2.    Interestingly, the disparate origin of CCR2- macrophages (definitive or extra-embryonic hematopoiesis) does not seem to endow them with distinct functions. In contrast, transcriptomic analysis shows different functions for CCR2- and CCR2+ macrophages, with CCR2- macrophages involved in cell migration, and cell adhesion.

3.    Selective CCR2- macrophage deletion with the CD169-DTR mouse model dramatically accelerates mortality in mice with chronic heart failure, indicating a beneficial role of CCR2- macrophages in this context. Despite no alteration in cardiac contractility, CCR2- macrophage depletion attenuates cardiac remodeling and blunts expansion of the coronary vasculature in chronically failing hearts.

4.    Cardiac tissue immunostaining, electron microscopy, ex vivo two-photon microscopy, and in vitro experiments revealed that, while CCR2- macrophages establish physical contact with adjacent cardiomyocytes through focal adhesion complexes, CCR2- macrophages do not directly contact cardiomyocytes.

5.    In vitro mechanical stretching experiments showed that macrophages are involved in the detection of mechanical strain via the Transient Receptor Potential Cation Channel TRPV4, which translates in enhanced expression of pro-angiogenic and remodeling factors (i.e. IGF1, HBEGF, and CYR61).

6.    Finally, the authors assess the functional relevance of TRPV4 in vivo through chemical activation or inhibition in chronically failing hearts. These experiments demonstrate that TRPV4 regulates expression of the pro-angiogenic factor IGF1 in cardiac macrophages.

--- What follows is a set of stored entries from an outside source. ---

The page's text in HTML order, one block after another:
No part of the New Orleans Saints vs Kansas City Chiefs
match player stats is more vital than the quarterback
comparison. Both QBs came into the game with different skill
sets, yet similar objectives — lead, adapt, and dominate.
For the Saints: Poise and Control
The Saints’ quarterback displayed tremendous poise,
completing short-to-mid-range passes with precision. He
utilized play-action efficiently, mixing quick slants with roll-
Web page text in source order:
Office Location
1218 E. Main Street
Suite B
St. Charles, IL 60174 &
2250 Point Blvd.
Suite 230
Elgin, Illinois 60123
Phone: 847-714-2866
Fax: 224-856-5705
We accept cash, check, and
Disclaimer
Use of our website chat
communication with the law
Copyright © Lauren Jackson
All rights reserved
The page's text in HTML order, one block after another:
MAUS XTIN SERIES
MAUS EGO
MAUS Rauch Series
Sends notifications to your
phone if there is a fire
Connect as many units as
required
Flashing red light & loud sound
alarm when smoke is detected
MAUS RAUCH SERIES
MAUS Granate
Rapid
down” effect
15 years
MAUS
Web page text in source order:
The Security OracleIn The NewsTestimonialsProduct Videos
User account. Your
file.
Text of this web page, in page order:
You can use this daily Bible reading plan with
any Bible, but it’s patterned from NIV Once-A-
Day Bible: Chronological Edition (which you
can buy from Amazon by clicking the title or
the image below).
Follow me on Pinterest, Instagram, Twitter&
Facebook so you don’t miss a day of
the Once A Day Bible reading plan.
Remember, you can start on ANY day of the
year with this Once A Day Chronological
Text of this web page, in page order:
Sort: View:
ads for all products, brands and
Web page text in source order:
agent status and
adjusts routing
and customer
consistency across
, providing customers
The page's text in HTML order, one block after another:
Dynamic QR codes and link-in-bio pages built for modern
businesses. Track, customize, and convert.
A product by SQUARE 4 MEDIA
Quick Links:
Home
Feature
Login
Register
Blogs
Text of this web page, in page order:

In addition, inhibition of TRPV4 in chronically failing hearts mimics the phenotype described for mice with CCR2- macrophage depletion (reduced LV dilation and impaired vascular network expansion), suggesting that TRPV4 action associates to these macrophages.

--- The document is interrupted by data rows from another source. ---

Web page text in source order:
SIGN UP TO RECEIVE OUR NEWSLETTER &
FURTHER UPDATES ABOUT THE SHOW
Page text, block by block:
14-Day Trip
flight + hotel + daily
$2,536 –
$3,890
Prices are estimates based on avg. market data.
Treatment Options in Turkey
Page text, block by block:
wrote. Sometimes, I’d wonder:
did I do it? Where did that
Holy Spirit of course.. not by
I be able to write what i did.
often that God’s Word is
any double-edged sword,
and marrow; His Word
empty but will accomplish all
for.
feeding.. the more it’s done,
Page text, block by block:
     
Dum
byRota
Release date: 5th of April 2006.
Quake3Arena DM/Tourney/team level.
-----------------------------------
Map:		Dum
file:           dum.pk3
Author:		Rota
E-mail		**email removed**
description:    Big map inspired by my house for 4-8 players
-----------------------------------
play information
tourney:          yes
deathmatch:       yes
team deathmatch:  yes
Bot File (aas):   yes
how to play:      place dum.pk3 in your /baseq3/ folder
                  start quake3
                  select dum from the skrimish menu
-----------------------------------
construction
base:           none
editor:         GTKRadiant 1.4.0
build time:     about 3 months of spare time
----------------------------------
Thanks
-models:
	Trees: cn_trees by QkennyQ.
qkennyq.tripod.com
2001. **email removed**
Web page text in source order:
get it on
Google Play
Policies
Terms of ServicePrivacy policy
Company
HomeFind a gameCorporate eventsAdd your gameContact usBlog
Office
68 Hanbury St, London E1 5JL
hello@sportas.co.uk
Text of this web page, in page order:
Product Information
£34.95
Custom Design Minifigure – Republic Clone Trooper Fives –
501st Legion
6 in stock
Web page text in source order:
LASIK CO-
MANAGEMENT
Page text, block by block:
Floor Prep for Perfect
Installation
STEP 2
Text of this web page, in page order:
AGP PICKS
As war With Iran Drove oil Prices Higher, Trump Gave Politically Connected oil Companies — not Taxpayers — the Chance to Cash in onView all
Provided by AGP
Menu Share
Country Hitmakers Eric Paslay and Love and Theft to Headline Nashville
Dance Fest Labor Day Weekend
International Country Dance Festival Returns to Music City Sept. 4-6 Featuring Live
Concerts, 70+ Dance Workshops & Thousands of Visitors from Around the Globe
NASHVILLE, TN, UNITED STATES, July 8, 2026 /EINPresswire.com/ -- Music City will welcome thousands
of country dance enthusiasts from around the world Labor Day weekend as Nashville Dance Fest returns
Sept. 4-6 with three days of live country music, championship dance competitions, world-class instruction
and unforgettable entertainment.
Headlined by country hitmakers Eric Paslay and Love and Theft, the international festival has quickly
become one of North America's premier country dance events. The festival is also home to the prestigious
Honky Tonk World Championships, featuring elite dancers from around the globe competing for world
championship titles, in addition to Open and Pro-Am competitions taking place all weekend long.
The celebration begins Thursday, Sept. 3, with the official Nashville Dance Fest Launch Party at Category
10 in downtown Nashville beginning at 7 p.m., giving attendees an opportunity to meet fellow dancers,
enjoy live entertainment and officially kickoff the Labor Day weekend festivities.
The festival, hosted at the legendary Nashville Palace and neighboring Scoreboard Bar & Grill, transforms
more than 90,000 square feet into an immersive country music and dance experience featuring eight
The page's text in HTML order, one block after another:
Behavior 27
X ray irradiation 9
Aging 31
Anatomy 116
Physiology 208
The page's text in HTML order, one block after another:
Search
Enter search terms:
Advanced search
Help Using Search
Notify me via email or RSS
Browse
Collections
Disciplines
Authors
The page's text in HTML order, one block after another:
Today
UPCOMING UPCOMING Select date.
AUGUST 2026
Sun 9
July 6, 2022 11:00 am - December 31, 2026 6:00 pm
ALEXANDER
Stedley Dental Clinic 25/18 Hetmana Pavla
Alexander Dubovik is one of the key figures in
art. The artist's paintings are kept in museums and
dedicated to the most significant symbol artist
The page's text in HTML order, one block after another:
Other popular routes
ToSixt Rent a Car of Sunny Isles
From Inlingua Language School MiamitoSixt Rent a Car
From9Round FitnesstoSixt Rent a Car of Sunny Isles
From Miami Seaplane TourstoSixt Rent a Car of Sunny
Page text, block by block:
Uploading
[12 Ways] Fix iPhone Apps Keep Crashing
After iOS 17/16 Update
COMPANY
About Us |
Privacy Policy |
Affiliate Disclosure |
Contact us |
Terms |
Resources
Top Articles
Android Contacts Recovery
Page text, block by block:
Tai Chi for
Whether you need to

In conclusion, Wong et al. propose that, in the failing heart, CCR2- macrophages sense mechanical stretch thanks to their interactions with neighboring cardiomyocytes, get activated via TRPV4, and secrete growth factors that promote adaptive left ventricular remodeling and coronary angiogenesis. Thus, they ultimately contribute to the survival of the chronically failing heart.

Questions for the authors

1.    The authors compared physiological versus maladaptive cardiac remodeling, highlighting that transcriptional activation patterns differ from one to another. Do they hypothesize that TRPV4 activation in CRMs is exclusive for chronic heart failure and would not be seen, for example, in exercise-conditioned cardiac hypertrophy?

2.    Cardiac fibrosis is central to the pathology of heart failure, particularly heart failure with preserved ejection fraction [2, 3]. How inconvenient could be the lack of interstitial fibrosis in Tnnt2ΔK210/ΔK210 mice for the current study when compared to other chronic heart failure models that induce myocardial fibrosis (e.g. transverse aortic constriction (TAC) or isoproterenol infusion)?

3.    Tnnt2ΔK210/ΔK210 KO mice are already born with impaired myocardial contractility and heart function. Have the authors considered the additional use of an inducible model of cardiomyopathy to corroborate the findings?

4.    Why have the authors chosen to perform a microarray instead of a RNA-seq, which will be more informative? Transcriptional analysis reveals alternative functions for CCR2- and CCR2+ macrophage populations. Have the authors performed functional in vitro experiments to further support this finding?

References

1.        Nag, A.C., Study of non-muscle cells of the adult mammalian heart: a fine structural analysis and distribution. Cytobios, 1980. 28(109): p. 41-61.

2.        Sweeney, M., B. Corden, and S.A. Cook, Targeting cardiac fibrosis in heart failure with preserved ejection fraction: mirage or miracle? 2020. 12(10): p. e10865.

3.        González, A., et al., Myocardial Interstitial Fibrosis in Heart Failure: Biological and Translational Perspectives. J Am Coll Cardiol, 2018. 71(15): p. 1696-1706.